The invention relates to a method of manufacturing an optical conductor. It relates more particularly to setting the coverings on optical fibers by exposing them to ultraviolet radiation.
An optical conductor for conveying data comprises a glass fiber having a diameter of about one hundred microns, typically of 125 .mu.m, and at least one protective covering generally made up of two insulating layers. The protective covering is itself covered with a coloring layer for fiber coding or recognition purposes. The outside diameter of such a conductor lies in the range 245 .mu.m to 250 .mu.m.
A plurality of optical conductors can be associated in parallel to form a ribbon. In which case, coating is provided to hold the conductors together.

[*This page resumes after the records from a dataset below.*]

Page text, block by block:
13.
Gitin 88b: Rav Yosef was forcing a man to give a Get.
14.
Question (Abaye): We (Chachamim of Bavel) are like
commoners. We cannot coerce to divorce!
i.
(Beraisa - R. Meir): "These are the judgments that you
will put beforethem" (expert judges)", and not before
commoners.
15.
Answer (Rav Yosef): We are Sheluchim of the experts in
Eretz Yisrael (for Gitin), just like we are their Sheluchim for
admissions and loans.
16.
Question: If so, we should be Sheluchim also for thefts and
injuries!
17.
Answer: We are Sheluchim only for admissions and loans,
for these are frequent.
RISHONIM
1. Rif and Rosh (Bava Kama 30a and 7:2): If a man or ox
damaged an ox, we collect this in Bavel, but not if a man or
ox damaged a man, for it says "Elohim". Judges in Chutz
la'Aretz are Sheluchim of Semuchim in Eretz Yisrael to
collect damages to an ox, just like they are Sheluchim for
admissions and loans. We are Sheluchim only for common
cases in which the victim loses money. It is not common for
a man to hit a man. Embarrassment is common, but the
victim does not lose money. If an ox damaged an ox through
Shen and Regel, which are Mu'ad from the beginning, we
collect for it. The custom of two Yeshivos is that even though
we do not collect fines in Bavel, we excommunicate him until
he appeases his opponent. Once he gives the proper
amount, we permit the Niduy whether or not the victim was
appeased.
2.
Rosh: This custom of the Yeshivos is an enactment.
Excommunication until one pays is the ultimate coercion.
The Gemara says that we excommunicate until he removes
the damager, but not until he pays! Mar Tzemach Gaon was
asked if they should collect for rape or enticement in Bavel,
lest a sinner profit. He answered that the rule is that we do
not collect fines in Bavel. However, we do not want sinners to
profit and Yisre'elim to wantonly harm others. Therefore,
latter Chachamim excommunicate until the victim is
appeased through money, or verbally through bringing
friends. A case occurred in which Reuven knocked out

The coverings and the coating are made of polymers that can be cured (i.e. cross-linked) by exposing them to ultraviolet radiation.
In practice, to make the covering of a conductor, the fibers are surrounded in a layer of liquid polymer, and that material is solidified by being exposed to ultraviolet radiation. The two protective layers can be manufactured either serially, i.e. the first layer is manufactured prior to the second layer, or else in parallel, with both layers being deposited simultaneously and being cured together. Currently, the coloring layer and the coating covering (for forming a ribbon) are manufactured serially, one after the other.

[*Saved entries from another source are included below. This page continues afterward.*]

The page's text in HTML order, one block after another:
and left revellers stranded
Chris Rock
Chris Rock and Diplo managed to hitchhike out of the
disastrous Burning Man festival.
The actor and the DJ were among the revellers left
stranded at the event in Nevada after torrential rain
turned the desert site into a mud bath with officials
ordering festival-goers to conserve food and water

To achieve the cross-linking, photo-initiator elements are inserted into the material to be polymerized. By means of the photo-initiators, curing by exposure to ultraviolet radiation causes a chemical polymerization reaction to take place, thereby setting the material. For example, the material to be polymerized can be an acrylate.
Curing by exposure to ultraviolet radiation is generally performed by means of two arc lamps. A first lamp produces radiation, the most intense wavelengths of which lie approximately in the range 350 nm to 400 nm. The first lamp principally performs in-depth cross-linking. A second arc lamp emits ultraviolet radiation that is rich in shorter wavelengths, of about 300 nm. The second lamp principally performs surface cross-linking.
The arc lamps give off large quantities of heat. It is thus necessary to cool them. It is also necessary to cool the optical conductor being manufactured because, at the end of the first exposure to ultraviolet radiation, the temperature of the covering is high and lies in the range 100.degree. C. to 1000.degree. C., and cross-linking does not take place correctly at high temperatures. Unfortunately, the reduction in temperature that can be obtained is relatively small, in particular because optical conductors must be manufactured at high speed, and often at speeds exceeding 100 meters per minute (m/min). Under such conditions, the quantity of photo-initiator material that needs to be used is greater than the quantity that would be necessary if the temperature were close to ambient.